Events and Web3js¶
Dealing with Events really comes into play with DApps when using JavaScript (or other non-solidity languages). So, from outside of the Ethereum Sandbox.
The JavaScript Part¶
Consider the following Script I also readied in the JS fiddle:
It's a minimal MetaMask example, but it will get you going with web3js and MetaMask. It's the basics, so let's walk through that line-by-line before continueing - there's a lot at play here!
Checking if MetaMask is installed¶
if (typeof window.ethereum !== 'undefined') {
...
}
MetaMask injects itself into the website. Its reachable with window.ethereum. So, if the window.ethereum
is not undefined, there's a good reason to believe MetaMask is installed.
Connecting a Website¶
MetaMask has a security procedure in place, that prevents a website reading the Address without the user giving explicit permission. This is in addition to the transaction-confirmation popups.
To trigger the initial connection you can do two things:
ethereum.request({ method: 'eth_requestAccounts' });
which either gets the accounts directly if the user already gave connection-consent.
Or you can request permissions manually, which is currently not really advised (yet?)
ethereum
.request({
method: 'wallet_requestPermissions',
params: [{ eth_accounts: {} }],
})
Using Web3js and MetaMask¶
After the user gave permission to read the accounts, you can use the window.ethereum
as provider for web3js.
And in the web3js world, its initialized with web3 = new Web3(provider)
- mind the uppercase/lowercase!
After that, you can use web3js normally.
Outputting Contract Events with Web3js¶
What we need for web3js to work is the contract ABI and the contract address!

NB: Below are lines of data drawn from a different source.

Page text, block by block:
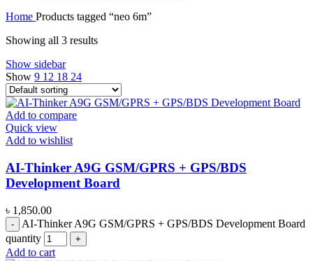
Home Products tagged “neo 6m”
Showing all 3 results
Show sidebar
Show 9 12 18 24
Add to compare
Quick view
Add to wishlist
AI-Thinker A9G GSM/GPRS + GPS/BDS
Development Board
৳ 1,850.00
AI-Thinker A9G GSM/GPRS + GPS/BDS Development Board
quantity
Add to cart

In the jsfiddle, I have already provided the ABI array. What you need to do now is to
- deploy the Smart Contract on a real blockchain (like Kovan), where MetaMask is connected to
- copy the address from Remix and paste it into the address input field
- hit "Listen to Events"
- Head over to Remix and send a token (to any address)
- Observe the JSFiddle
Magic! 🪄
Okay, not so much actually. But this is how DApps can listen to changes in Smart Contracts easily.
Make sure, you are communicating to the outside world what is happening inside your Smart Contracts through events.

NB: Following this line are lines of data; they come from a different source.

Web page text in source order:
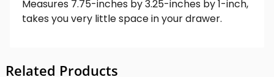
Measures 7.75-inches by 3.25-inches by 1-inch,
takes you very little space in your drawer.
Related Products
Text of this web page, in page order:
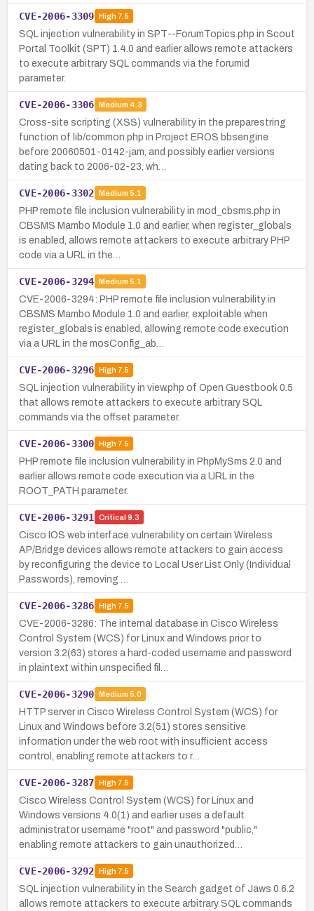
CVE-2006-3309 High7.5
SQL injection vulnerability in SPT--ForumTopics.php in Scout
Portal Toolkit (SPT) 1.4.0 and earlier allows remote attackers
to execute arbitrary SQL commands via the forumid
parameter.
CVE-2006-3306 Medium 4.3
Cross-site scripting (XSS) vulnerability in the preparestring
function of lib/common.php in Project EROS bbsengine
before 20060501-0142-jam, and possibly earlier versions
dating back to 2006-02-23, wh…
CVE-2006-3302 Medium 5.1
PHP remote file inclusion vulnerability in mod_cbsms.php in
CBSMS Mambo Module 1.0 and earlier, when register_globals
is enabled, allows remote attackers to execute arbitrary PHP
code via a URL in the…
CVE-2006-3294 Medium 5.1
CVE-2006-3294: PHP remote file inclusion vulnerability in
CBSMS Mambo Module 1.0 and earlier, exploitable when
register_globals is enabled, allowing remote code execution
via a URL in the mosConfig_ab…
CVE-2006-3296 High7.5
SQL injection vulnerability in view.php of Open Guestbook 0.5
that allows remote attackers to execute arbitrary SQL
commands via the offset parameter.
CVE-2006-3300 High7.5
PHP remote file inclusion vulnerability in PhpMySms 2.0 and
earlier allows remote code execution via a URL in the
ROOT_PATH parameter.
CVE-2006-3291 Critical 9.3
Cisco IOS web interface vulnerability on certain Wireless
AP/Bridge devices allows remote attackers to gain access
by reconfiguring the device to Local User List Only (Individual
Passwords), removing …
CVE-2006-3286 High7.5
CVE-2006-3286: The internal database in Cisco Wireless
Control System (WCS) for Linux and Windows prior to
version 3.2(63) stores a hard-coded username and password
in plaintext within unspecified fil…
CVE-2006-3290 Medium 5.0
HTTP server in Cisco Wireless Control System (WCS) for
Linux and Windows before 3.2(51) stores sensitive
information under the web root with insufficient access
control, enabling remote attackers to r…
CVE-2006-3287 High7.5
Cisco Wireless Control System (WCS) for Linux and
Windows versions 4.0(1) and earlier uses a default
administrator username "root" and password "public,"
enabling remote attackers to gain unauthorized…
CVE-2006-3292 High7.5
SQL injection vulnerability in the Search gadget of Jaws 0.6.2
allows remote attackers to execute arbitrary SQL commands

Event Topics, Limitations and Cost¶
Now you're maybe wondering, what are the limitations? And what are event topics? And are they expensive to use?
Events use the EVM opcode log0
, log1
, log2
, log3
and log4
under the hood. The events are relatively cheap to use, compared to storing values.
Are historical events accessible?
How long events are stored, depends on future developments of the Ethereum chain. Right now, at the time of writing this text, you can access all events that ever happened on archive nodes. You can query any block and get the events. But if a chain pruninig happens some time in the futurer, events might not be accessible anymore. That's why it is maybe better to store events in a different system, such as a Database for larger DApps that depend on historical events.
The Ethereum Yellow Paper lists those op-codes on Page 36. They are talking about something called "topics". What are those?
Event Topics¶
Topics are used to describe events and allows to quickly go through the underlying bloom filter. If you look at raw block headers, you will see they contain a logsBloom field (which are normally decoded for you right away). If you are searching for logs, then the bloom filter efficiently does this for you and can find out which blocks contain a certain log with a certain topic.
Here is how the topics work:
The first topic is usually the Event Signature, which is the keccak256(TokensSent(address,uint256))
in our example. Then you can have up to three more indexed fields, which gives you log0 to log4.
If we filter for certain events, we can do that with JavaScript later on very efficiently:
contractInstance.getPastEvents("TokensSent",{filter: {_to: ['0x123123123...']}, fromBlock:0 }).then(event => {
console.log(event)
});
}
The problem is, our smart contract specifies no indexed data yet. So, it will just output all events, because it cannot efficiently filter them.
Let's update the smart contract and add the "indexed" keyword to the event.
event TokensSent(address indexed _from, address indexed _to, uint _amount);
Remember, you can have up to 3 indexed parameters, which allow for easier filtering. You cannot filter by range (e.g. >= 5
or < 100
), but you can filter by a specific value, such as a receiver address or a sender address.
Let's redeploy our smart contract and send a few tokens around and then filter by a specific address.
Checksum Address
Be careful with the checksum address. Filtering by all-lowercase addresses is not the same as filtering by checksumed addresses.
Wondering how much data you can "stuff" into Events? Quite a bit actually. You can have up to three indexed parameters, the rest will be added as "unindexed" data at the last argument concatenated together.
Cost of Events¶
In previous lectures we were creating a mapping with elements of Transfers for deposit and withdrawals. Doing this is not gas efficient at all. It's much much better to simply emit an event for these transactions.
As a rule of thumb, events are about 10-100x cheaper than actually storing something in storage variables.